Watching the T-27 video I was curious does the machines have to be taught the setup for each cutter or does it somehow know the way to setup a specific set of rail/stile/raising cutters? In other words did someone at some point have to set them up the old fashioned trial and error fashion and add them to the machines memory? Very cool either way.

Mike Heidrick
07-09-2012, 2:19 PM
Guessing there is a tool library Van. Uploadable. Sure you can make custom settings as well. Probably many for each cutter.

Should be a way to set machine zero for the position of the parts of the machine to each other.

I love the power closing of the rings to the tooling.


That homemade looks a lot like my Stomana fence!

You could probably achieve a similar result by using 8020 and just making wooden fingers. You could attach it to the housing/face with T-nuts.

Van Huskey
07-09-2012, 3:03 PM
It would have been interesting if the Martin video had had an inset with a person setting up and using a "standard" analog shaper making a single door as well, doing a single door would have made the difference in setup quite clear.

joe milana
07-09-2012, 3:38 PM
That video is pretty cool. Kinda like visiting your local Mercedes Benz dealer to check out the latest SL. I'm sure you have to program in all parameters, because if you use brazed cutters & had them sharpened, all settings would be off. Maybe using brazed cutters on that machine are like mud flaps on a Cadillac.:confused: I also notice that you have to raise panels face down to take advantage of the fence "fingers". Not sure how well that works with a power feeder.

Jeff Duncan
07-09-2012, 3:53 PM
See I came away with a different perspective after I watched the Martin shaper videos. I found the setup to be quite time consuming and personally I could setup for a single door quicker than that video. I think where the CNC comes in handy is when your constantly making different doors parts and want the easy repeatability. For a small shop like mine that's too cumbersome to deal with. For a door shop with stacked Euro tooling on multiple spindles....totally different story;)

I can say in complete honesty that as cool as they look, I wouldn't trade my 69' Martin for a newer one. All those circuit boards and gizmos scare the crap out of me:( I like my machines nice and simple.....so I can figure how to fix them;)

JeffD

Van Huskey
07-09-2012, 4:38 PM
See I came away with a different perspective after I watched the Martin shaper videos. I found the setup to be quite time consuming and personally I could setup for a single door quicker than that video. I think where the CNC comes in handy is when your constantly making different doors parts and want the easy repeatability. For a small shop like mine that's too cumbersome to deal with. For a door shop with stacked Euro tooling on multiple spindles....totally different story;)

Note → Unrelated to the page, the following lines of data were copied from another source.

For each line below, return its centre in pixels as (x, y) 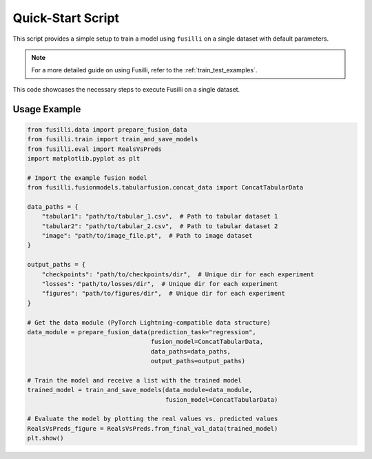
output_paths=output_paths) (198, 361)
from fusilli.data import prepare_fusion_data (107, 130)
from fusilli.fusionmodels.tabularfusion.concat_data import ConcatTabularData (165, 187)
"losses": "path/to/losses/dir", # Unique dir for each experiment (160, 284)
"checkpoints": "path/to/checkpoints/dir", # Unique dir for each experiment (178, 274)
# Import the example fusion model (87, 178)
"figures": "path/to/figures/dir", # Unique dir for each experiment (164, 294)
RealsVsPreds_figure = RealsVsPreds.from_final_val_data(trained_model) (153, 428)
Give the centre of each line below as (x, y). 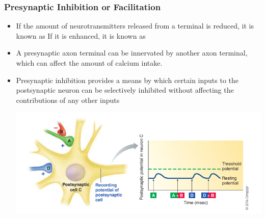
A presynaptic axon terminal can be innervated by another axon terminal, (132, 53)
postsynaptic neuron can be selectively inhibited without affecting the (125, 90)
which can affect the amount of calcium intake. (89, 63)
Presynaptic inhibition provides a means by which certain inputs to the (127, 80)
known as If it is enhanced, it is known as (81, 35)
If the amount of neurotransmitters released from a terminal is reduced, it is (135, 26)
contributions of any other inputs (68, 100)
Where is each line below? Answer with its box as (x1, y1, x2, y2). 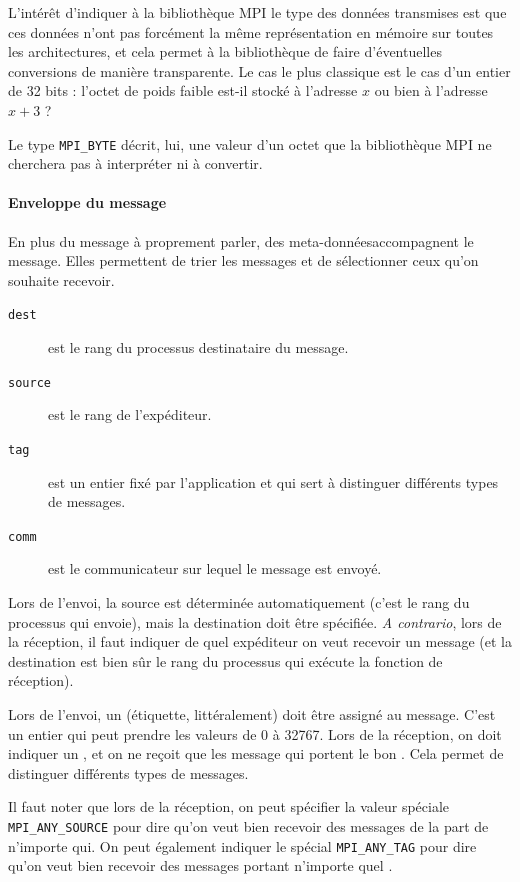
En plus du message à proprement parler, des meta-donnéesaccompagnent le (8, 230, 474, 251)
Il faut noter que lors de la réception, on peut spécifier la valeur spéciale (8, 796, 450, 817)
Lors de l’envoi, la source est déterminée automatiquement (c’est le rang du (8, 591, 470, 612)
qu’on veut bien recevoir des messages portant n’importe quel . (8, 855, 393, 876)
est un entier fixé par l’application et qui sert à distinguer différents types (48, 471, 499, 492)
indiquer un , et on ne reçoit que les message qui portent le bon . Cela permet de (8, 743, 504, 764)
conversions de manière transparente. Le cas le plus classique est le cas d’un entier (8, 60, 511, 81)
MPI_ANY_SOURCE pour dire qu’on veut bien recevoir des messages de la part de (8, 815, 489, 836)

I can say in complete honesty that as cool as they look, I wouldn't trade my 69' Martin for a newer one. All those circuit boards and gizmos scare the crap out of me:( I like my machines nice and simple.....so I can figure how to fix them;)

JeffD

I can see all of your points, especially the computer control vs fixing... I would imagine the time could have been shorter if he was doing it not for demo but speed, just the keypad input time could have been cut in half I would think.

I have a question coming from a non-shaper person. Could the three (if there is enough room if not two) cutters all be stacked on the same spindle and just raised and lowered into correct position avoiding the spindle change times?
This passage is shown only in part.